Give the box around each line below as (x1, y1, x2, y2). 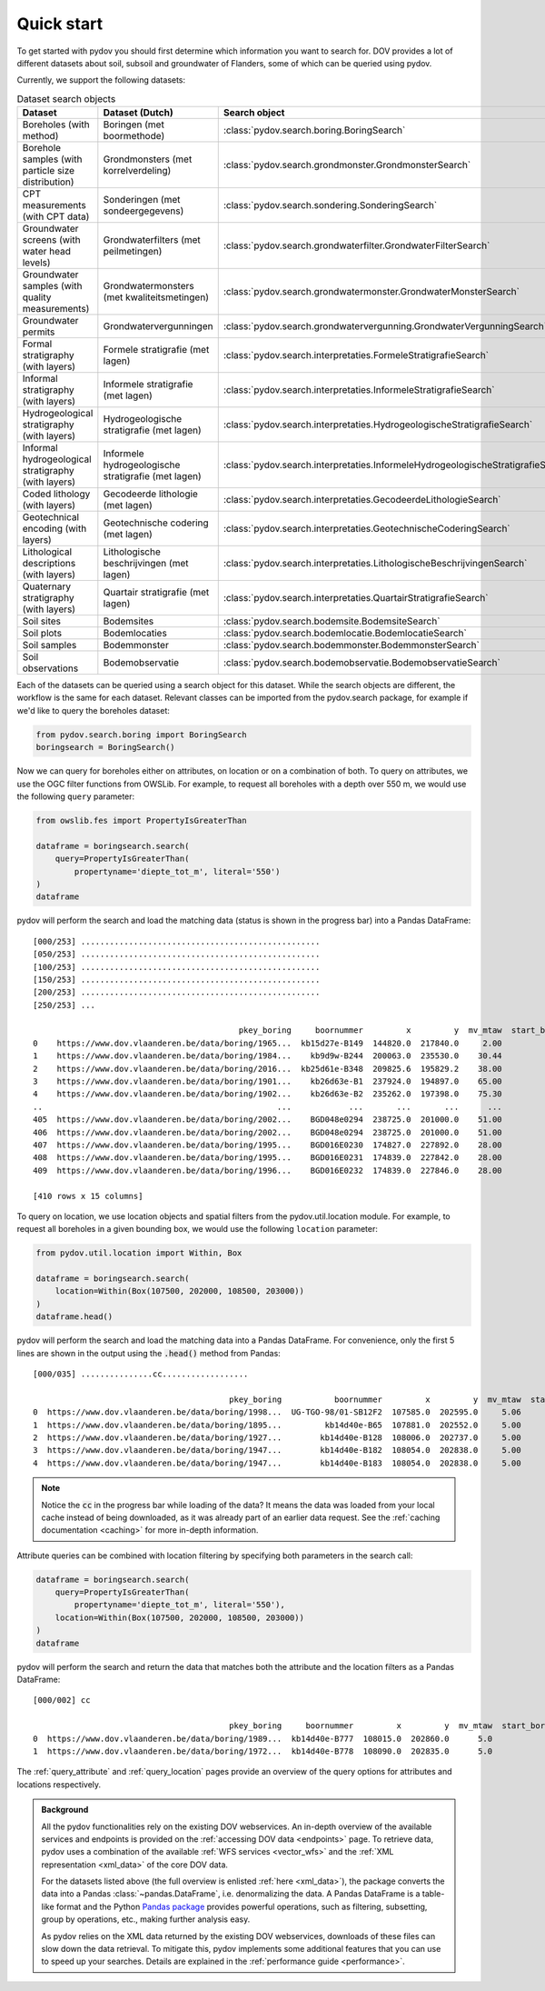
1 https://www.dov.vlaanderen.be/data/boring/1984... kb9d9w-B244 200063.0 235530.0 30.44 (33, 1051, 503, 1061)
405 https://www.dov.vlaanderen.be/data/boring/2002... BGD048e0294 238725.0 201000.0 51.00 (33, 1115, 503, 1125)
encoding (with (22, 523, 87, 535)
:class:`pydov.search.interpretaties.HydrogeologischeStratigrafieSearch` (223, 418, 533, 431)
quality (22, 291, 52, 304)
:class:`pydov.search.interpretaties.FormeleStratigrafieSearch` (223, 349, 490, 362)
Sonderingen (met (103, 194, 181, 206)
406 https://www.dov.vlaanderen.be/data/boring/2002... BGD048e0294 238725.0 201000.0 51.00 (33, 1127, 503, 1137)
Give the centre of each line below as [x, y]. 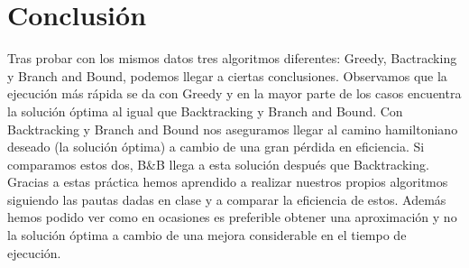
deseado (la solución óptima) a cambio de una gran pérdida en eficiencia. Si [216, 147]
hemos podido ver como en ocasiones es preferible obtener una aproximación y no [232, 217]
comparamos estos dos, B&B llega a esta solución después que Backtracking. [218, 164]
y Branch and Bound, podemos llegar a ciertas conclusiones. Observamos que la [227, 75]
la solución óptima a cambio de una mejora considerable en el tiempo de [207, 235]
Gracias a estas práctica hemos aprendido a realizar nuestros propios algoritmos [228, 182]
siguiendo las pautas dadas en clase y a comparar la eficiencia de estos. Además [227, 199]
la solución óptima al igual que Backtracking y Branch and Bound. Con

-------------------------

Restate all of the material word for word, leaving every picture out.

_Exercise output_
Give the box around each line below as (x1, y1, x2, y2). 
1 https://www.dov.vlaanderen.be/data/boring/1984... kb9d9w-B244 200063.0 235530.0 30.44 (33, 1051, 503, 1061)
405 https://www.dov.vlaanderen.be/data/boring/2002... BGD048e0294 238725.0 201000.0 51.00 (33, 1115, 503, 1125)
encoding (with (22, 523, 87, 535)
:class:`pydov.search.interpretaties.HydrogeologischeStratigrafieSearch` (223, 418, 533, 431)
quality (22, 291, 52, 304)
:class:`pydov.search.interpretaties.FormeleStratigrafieSearch` (223, 349, 490, 362)
Sonderingen (met (103, 194, 181, 206)
406 https://www.dov.vlaanderen.be/data/boring/2002... BGD048e0294 238725.0 201000.0 51.00 (33, 1127, 503, 1137)
Give the centre of each line below as [x, y]. 
deseado (la solución óptima) a cambio de una gran pérdida en eficiencia. Si [216, 147]
hemos podido ver como en ocasiones es preferible obtener una aproximación y no [232, 217]
comparamos estos dos, B&B llega a esta solución después que Backtracking. [218, 164]
y Branch and Bound, podemos llegar a ciertas conclusiones. Observamos que la [227, 75]
la solución óptima a cambio de una mejora considerable en el tiempo de [207, 235]
Gracias a estas práctica hemos aprendido a realizar nuestros propios algoritmos [228, 182]
siguiendo las pautas dadas en clase y a comparar la eficiencia de estos. Además [227, 199]
la solución óptima al igual que Backtracking y Branch and Bound. Con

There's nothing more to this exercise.